François Guillemot group project:

Elucidating the genetic programmes for neurogenesis and gliogenesis

The differentiation of neural stem cells into specific types of neurons and glia cells is a complex process which involves a succession of cellular steps, including the commitment of the daughters of stem cells to a neuronal or glia cell fate, the specification of regional identities, the expansion of progenitor populations followed by the arrest of their divisions, the migration of newborn cells from the progenitor zones to their final location and the initiation of terminal differentiation.

Some years ago, we and others have shown that proneural bHLH transcription factors play a major role in the regulation of neurogenesis in vertebrate embryos (see Bertrand et al., 2002). Expression of a proneural gene is both necessary and sufficient to activate a full programme of neurogenesis in stem cells. Extensive genetic analysis has shown that proneural factors coordinate the different steps of neurogenesis into a coherent developmental programme. In addition, the proneural protein Mash1 is also required for the generation of oligodendrocytes (see Parras et al., 2007).

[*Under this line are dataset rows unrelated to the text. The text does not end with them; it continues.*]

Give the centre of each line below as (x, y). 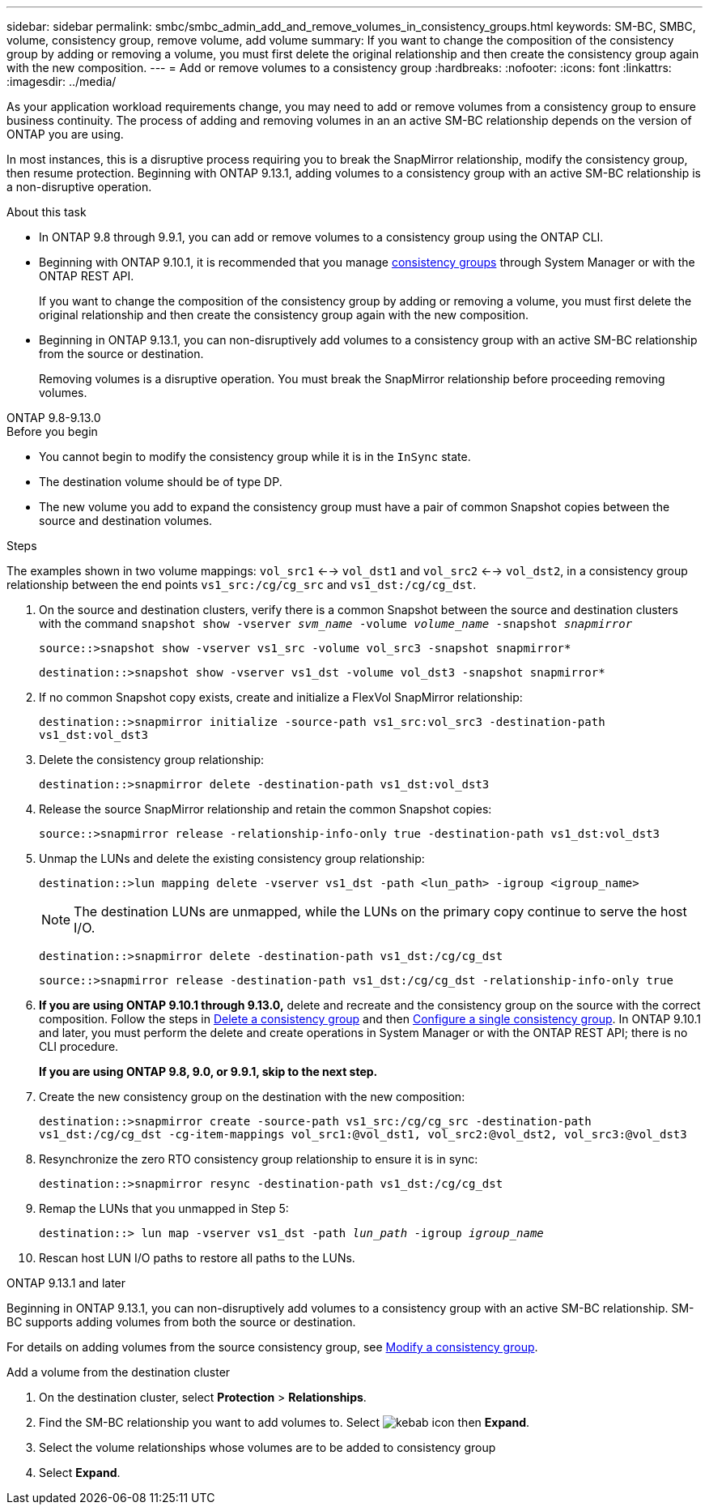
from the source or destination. (121, 354)
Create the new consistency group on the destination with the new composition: (252, 1097)
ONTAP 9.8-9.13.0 (54, 418)
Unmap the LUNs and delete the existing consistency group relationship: (232, 858)
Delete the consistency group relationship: (152, 760)
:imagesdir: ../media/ (62, 81)
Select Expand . (80, 1473)
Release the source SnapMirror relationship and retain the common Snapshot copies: (265, 809)
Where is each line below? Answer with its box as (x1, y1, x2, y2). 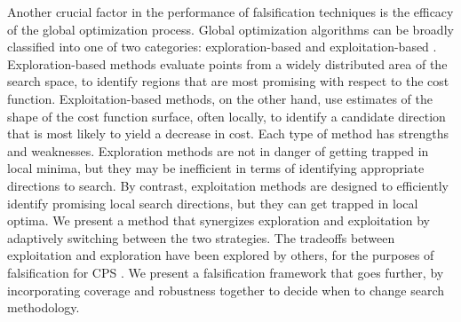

In contrast, much less is known of the molecular mechanisms underlying each of the cellular steps that stem cells go through to generate differentiated progenies. Our aim is to better understand how the fate specification, proliferation, migration and terminal differentiation of precursor cells are controlled at a molecular level, focusing on the embryonic telencephalon (cerebral cortex and basal ganglia) and the adult dentate gyrus and subependymal zone.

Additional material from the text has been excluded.